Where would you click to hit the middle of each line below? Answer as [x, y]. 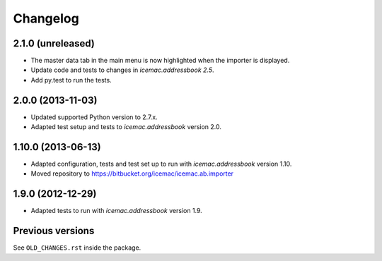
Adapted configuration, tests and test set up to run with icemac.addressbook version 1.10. [161, 164]
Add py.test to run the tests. [71, 80]
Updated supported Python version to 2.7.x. [94, 117]
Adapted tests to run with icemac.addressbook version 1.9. [117, 211]
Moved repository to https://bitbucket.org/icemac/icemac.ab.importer [132, 174]
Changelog [46, 18]
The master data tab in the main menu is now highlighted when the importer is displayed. [160, 61]
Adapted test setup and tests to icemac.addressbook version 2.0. [126, 127]
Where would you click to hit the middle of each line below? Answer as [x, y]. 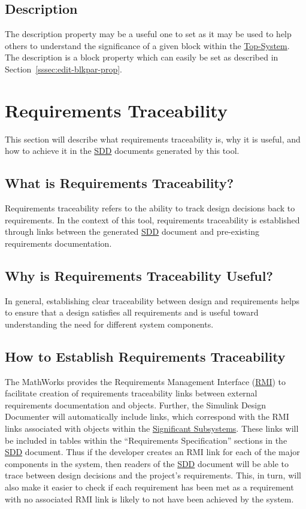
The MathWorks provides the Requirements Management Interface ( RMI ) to [145, 381]
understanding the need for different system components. [109, 324]
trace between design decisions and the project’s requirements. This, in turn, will [153, 475]
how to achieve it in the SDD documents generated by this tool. [122, 151]
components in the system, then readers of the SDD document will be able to [147, 463]
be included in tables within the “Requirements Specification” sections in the [146, 440]
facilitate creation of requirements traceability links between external [131, 393]
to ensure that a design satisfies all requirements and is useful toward [132, 312]
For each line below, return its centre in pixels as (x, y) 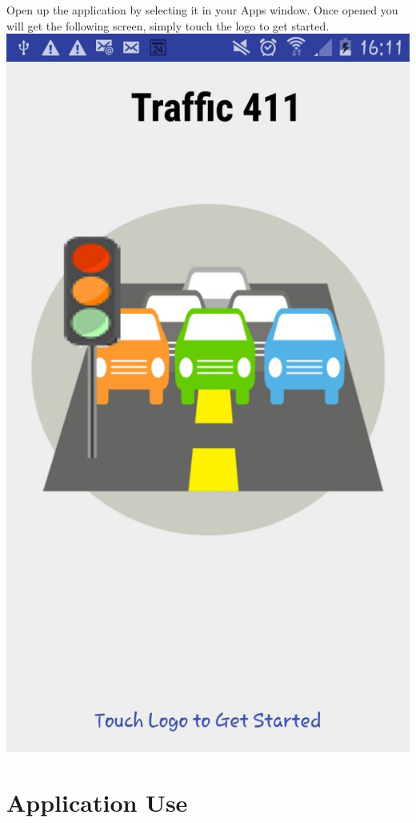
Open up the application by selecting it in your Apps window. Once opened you (202, 10)
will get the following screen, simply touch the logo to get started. (168, 25)
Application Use (97, 802)
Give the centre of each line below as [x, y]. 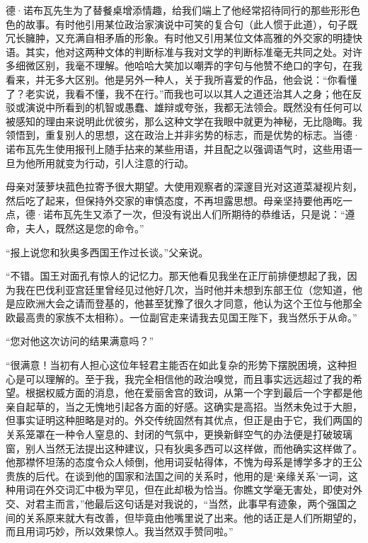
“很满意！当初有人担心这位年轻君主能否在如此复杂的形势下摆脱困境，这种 [177, 365]
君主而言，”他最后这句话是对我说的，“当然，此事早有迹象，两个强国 [191, 503]
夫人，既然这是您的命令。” [85, 228]
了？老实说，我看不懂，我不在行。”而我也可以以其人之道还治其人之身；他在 [179, 93]
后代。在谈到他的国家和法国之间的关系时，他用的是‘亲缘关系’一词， [191, 475]
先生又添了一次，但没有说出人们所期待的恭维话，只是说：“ [209, 214]
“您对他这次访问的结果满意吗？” [80, 341]
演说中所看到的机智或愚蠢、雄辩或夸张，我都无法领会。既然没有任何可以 [194, 107]
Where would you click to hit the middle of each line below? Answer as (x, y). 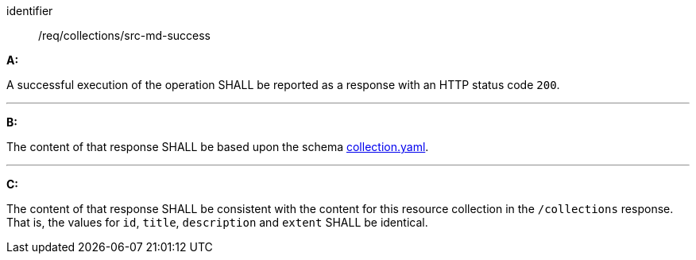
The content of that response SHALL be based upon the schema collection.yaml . (218, 147)
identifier (30, 11)
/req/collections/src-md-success (125, 35)
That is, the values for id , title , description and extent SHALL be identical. (217, 222)
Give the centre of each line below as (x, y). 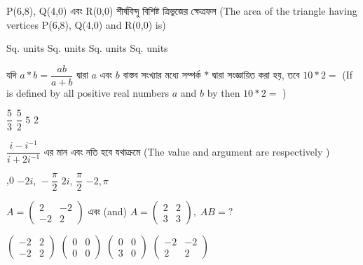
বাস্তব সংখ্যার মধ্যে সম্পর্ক (162, 75)
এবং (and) (108, 211)
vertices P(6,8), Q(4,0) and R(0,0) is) (86, 24)
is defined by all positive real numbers (88, 92)
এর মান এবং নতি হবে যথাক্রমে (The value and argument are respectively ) (187, 151)
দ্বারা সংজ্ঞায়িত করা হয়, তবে (256, 75)
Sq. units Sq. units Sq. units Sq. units (87, 48)
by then (224, 92)
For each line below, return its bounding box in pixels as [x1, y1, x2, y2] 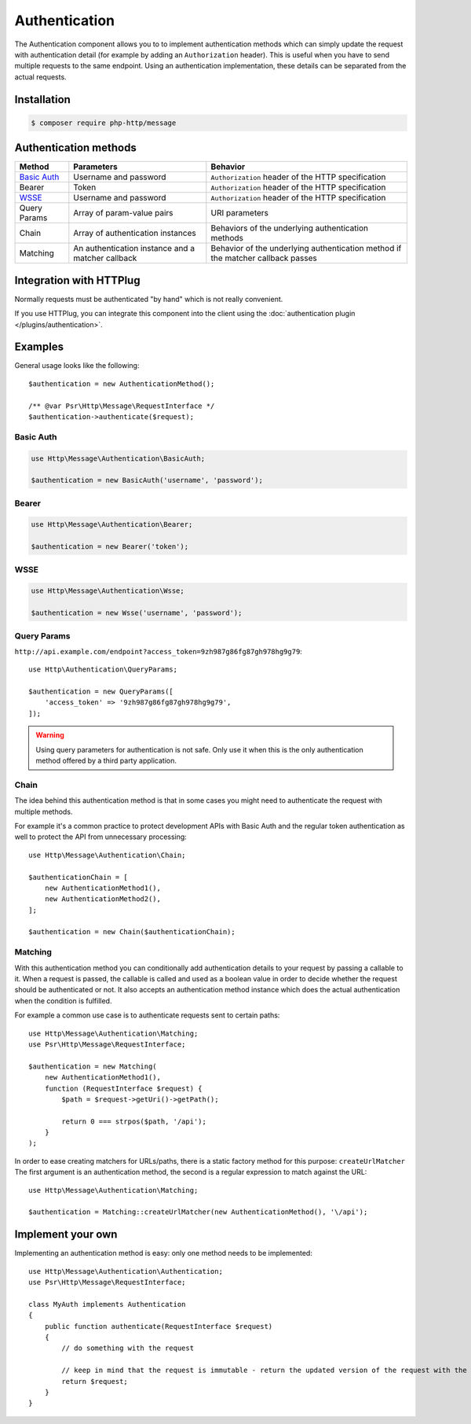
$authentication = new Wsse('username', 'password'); [31, 609, 243, 617]
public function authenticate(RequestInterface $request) [44, 1322, 273, 1330]
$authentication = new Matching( [28, 1062, 157, 1071]
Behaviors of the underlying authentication [210, 223, 369, 234]
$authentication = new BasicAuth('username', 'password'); [31, 476, 263, 485]
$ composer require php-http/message [31, 118, 177, 127]
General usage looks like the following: [14, 361, 140, 370]
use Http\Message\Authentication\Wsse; [31, 587, 184, 595]

__Problem to solve__: Copy out all lines of the listing above that include "components".

__Response__:
understanding the need for different system components. [109, 324]
components in the system, then readers of the SDD document will be able to [147, 463]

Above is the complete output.